Thursday, March 16, 2006

Thank you Missouri

for proving my point.

The Missouri legislature voted to defeat a measure that would (re)allow county health departments to carry contraception. Not, to make sure this is clear, emergency contraception. But just plain, ol' oral contraception.

The article says that anti-abortion groups were opposed to the spending. Why, you might ask? I mean, won't contraceptives reduce the number of abortions performed? Won't it also save the state millions of dollars on health services as well as the benefits given to low-income mothers? This isn't a pro-life or a cost-effective measure, is it? So, what's the big deal?

Thankfully, Representative Susan Phillips (R-Kansas City) gives us an explanation: "If you hand out contraception to single women, we're saying promiscuity is OK as a state, and I am not in support of that." Ahh! I get it. Or, rather, got it. It's more about controlling sexuality, isn't it? They clearly care more about that than about preventing abortions.

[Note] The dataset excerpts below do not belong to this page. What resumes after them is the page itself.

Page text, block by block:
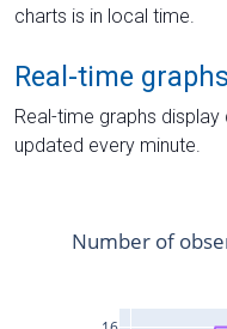
charts is in local time.
Real-time graphs
Real-time graphs
updated every minute.
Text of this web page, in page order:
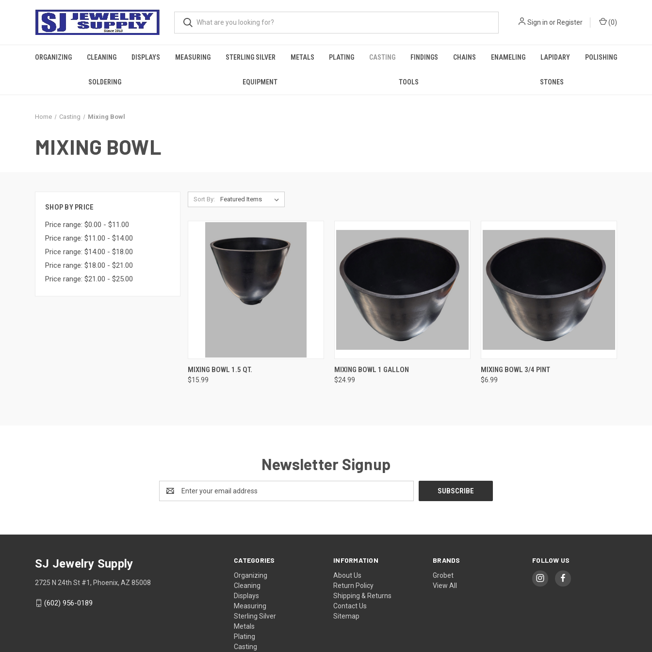
Sign in orRegister (0)
ORGANIZING CLEANING DISPLAYS MEASURING STERLING SILVER METALS PLATING CASTING FINDINGS CHAINS ENAMELING LAPIDARY POLISHING
SOLDERING EQUIPMENT TOOLS STONES
Home Casting Mixing Bowl
MIXING BOWL
SHOP BY PRICE
Price range: $0.00 - $11.00
Price range: $11.00 - $14.00
Price range: $14.00 - $18.00
Price range: $18.00 - $21.00
Price range: $21.00 - $25.00
Sort By:
QUICK VIEW
Compare
MIXING BOWL 1.5 QT.
$15.99
QUICK VIEW
Compare
MIXING BOWL 1 GALLON
$24.99
QUICK VIEW
Compare
MIXING BOWL 3/4 PINT
$6.99
Newsletter Signup
Address
CATEGORIES
Organizing
Cleaning
Displays
Measuring
Sterling Silver
Metals
Plating
Casting
INFORMATION
About Us
Return Policy
Shipping & Returns
Contact Us
Sitemap
BRANDS
Grobet
View All
FOLLOW US
SJ Jewelry Supply
2725 N 24th St #1, Phoenix, AZ 85008
(602) 956-0189
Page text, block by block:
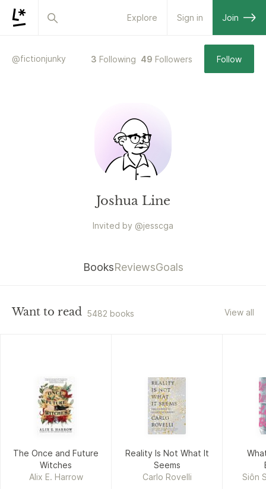
Explore Sign in Join
@fictionjunky 3 Following 49 Followers Follow
Joshua Line
Invited by @jesscga
BooksReviewsGoals
Want to read 5482 books View all
The Once and Future
Witches
Alix E. Harrow
Reality Is Not What It
Seems
Carlo Rovelli
Siôn
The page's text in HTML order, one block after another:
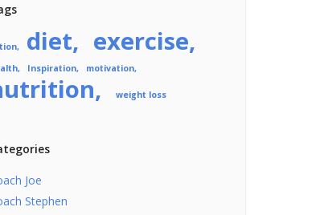
diet exercise
Inspiration motivation
weight loss
Joe
Stephen
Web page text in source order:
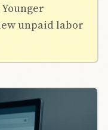
unpaid labor
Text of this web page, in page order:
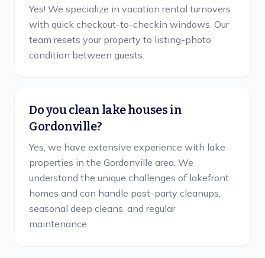
Yes! We specialize in vacation rental turnovers
with quick checkout-to-checkin windows. Our
team resets your property to listing-photo
condition between guests.
Do you clean lake houses in
Gordonville?
Yes, we have extensive experience with lake
properties in the Gordonville area. We
understand the unique challenges of lakefront
homes and can handle post-party cleanups,
seasonal deep cleans, and regular
maintenance.
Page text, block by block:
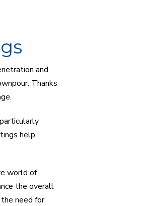
and
Thanks
help
world of
the overall
need for
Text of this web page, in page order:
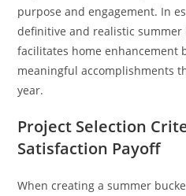
purpose and engagement. In
definitive and realistic
facilitates home enhancement
meaningful accomplishments
year.
Project Selection
Satisfaction Payoff
When creating a summer
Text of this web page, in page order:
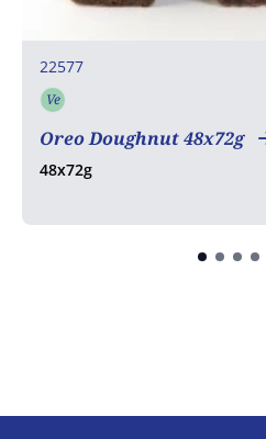
22577
Ve
Oreo Doughnut 48x72g
48x72g

And I think that says an awful lot about their "pro-life" cause.

Edit: I just wanted to add that I am well aware that this isn't just *my* argument. The only reason I kept linking back to my post of a few days ago is because I've been recently debating this very topic, and people have asked for evidence that some people are more anti-contraception than anti-abortion (thus, making their issue more about sexuality than life). This constitutes said evidence, so I thought I would play it up.